Which had turned into three. And it was sweet, and not what I’d expected from
my sturdy bullocksy boy.

“Well I’m game,
who’s cooking?” Ollie it seemed wasn’t at all fazed.

“No cooking.” Will
abandoned his post of chief log burner and went over to the bag that I vaguely
remembered seeing in his hand when we’d got back, and swung it in my direction.

It was good. Oven
fresh bread from the small bakery in the village with a smell that made you
hungry, and a crisp flaky crust and squishiness that made you want to bite into
it, cheese that I could have sworn still smelled of grass, a jar of chutney
with a local label and a bag of salad that must have done some air miles. I
held up the bag of mixed leaves and he shrugged, and then winked at me.

 “Just thought you
were probably used to rabbit food.” Sweet again, or sickly judging from the way
Ollie had raised an eyebrow. Which made me a bit cross, so I went over and
dropped a kiss on Will’s cheek and the way he squeezed my bum could have been
his way of reclaiming lost ground, or just because he liked my bum.

The food was good,
like fresh honest uncomplicated food always is. I just broke the bread into
chunks and chucked everything on to a big wooden bread board that was resident
on the kitchen counter and we sat, or should that be sprawled, on the floor in
front of the stove and picked at the food with our fingers and the heat of the
room warmed the red wine up nicely. And it heated me up more than nicely until
I had to strip off the mother-friendly jumper and toss it onto the chair behind
me. Which left a T-shirt that proclaimed loudly that I was ‘one hot chick’.
Okay, I admit, it was probably nearly as bad as wearing knickers with ‘spank
me’ on the back, or ‘unwrap me’ on the front.

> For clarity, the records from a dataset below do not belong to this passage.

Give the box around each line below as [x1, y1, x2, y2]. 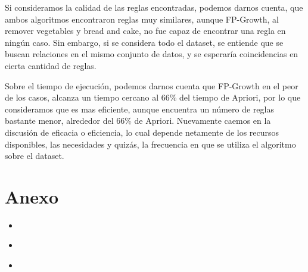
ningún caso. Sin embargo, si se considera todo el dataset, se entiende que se [5, 36, 284, 48]
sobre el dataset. [5, 149, 64, 162]
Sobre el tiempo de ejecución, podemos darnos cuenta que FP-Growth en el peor [5, 79, 298, 92]
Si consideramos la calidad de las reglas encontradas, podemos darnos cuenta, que [5, 1, 303, 13]
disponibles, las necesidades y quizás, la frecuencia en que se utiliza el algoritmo [5, 137, 296, 150]
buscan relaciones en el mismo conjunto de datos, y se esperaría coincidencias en [5, 48, 298, 60]
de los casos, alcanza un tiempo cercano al [5, 91, 159, 104]
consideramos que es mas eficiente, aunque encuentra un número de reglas [5, 102, 274, 115]

But I hadn’t known that I’d end
the day in front of a hot stove with two men, had I?

Will eyed up the
yellow chick that was set perky on my chest and grinned. “Is that hot as in,
you know, hot and sweaty or as in phwoar?”

Ollie’s
thigh-tingling chuckle wrapped around me as I giggled a bit self consciously.

“Well, what do you
think?” A couple of glasses of wine had done a good job of squashing my
honourable intentions.

“A bit of both I’d
say.” The chuckle had turned to throaty murmur right by my ear, warm breath
making me hotter. The cottage wasn’t that big, the living room even smaller, so
three people sprawled meant we were all near enough to touch. Ollie had one
elbow propped on the chair that I was leaning against, and Will’s muscled thigh
was so close to mine I could feel the heat from it.

I reached back to
pile my hair up on top of my head, and let some air circulate round my neck,
and Ollie caught my wrists above my head.

 “Messy bugger.” I
jumped when he reached out and caught the tomato juice that had dribbled onto
my chin with one elegant finger. The finger lingered over my lips and it was
just an automatic reaction to lick it clean, slowly, as I matched his dark
stare which seemed to hold almost a challenge.

“Very messy.” I
really jumped, and it would have been higher if Ollie hadn’t leaned forward to
run his tongue along the path that had been smeared with tomato juice just as
the cool wine hit the warmth of my bare stomach. A distant kind of shock
registered in my brain that Will had actually done that, dripped wine on my
bare midriff, and that the warm dampness of his mouth was now on my skin. But
it was a hazy distant kind of thought, because Ollie was circling my tongue
with his in a way that was playing havoc with my senses.

Will sucked at the
soft skin at my waist and I groaned into Ollie’s mouth, which he took as a sign
that this was good. His grip never eased on my wrists, but his free hand reached
down, under the top that had risen as I’d raised my arms, the top that had
risen further when Will had decided my stomach needed his attentions, right
under until he had my hard nipple between his finger and thumb. He pinched and
rolled making me squirm.

“Still not a fan
of lacy bras then?” I’d long since had the habit of discarding bras when I was
on holiday, and I’d decided that as I wasn’t at home, and I wasn’t at work, I
must be on holiday.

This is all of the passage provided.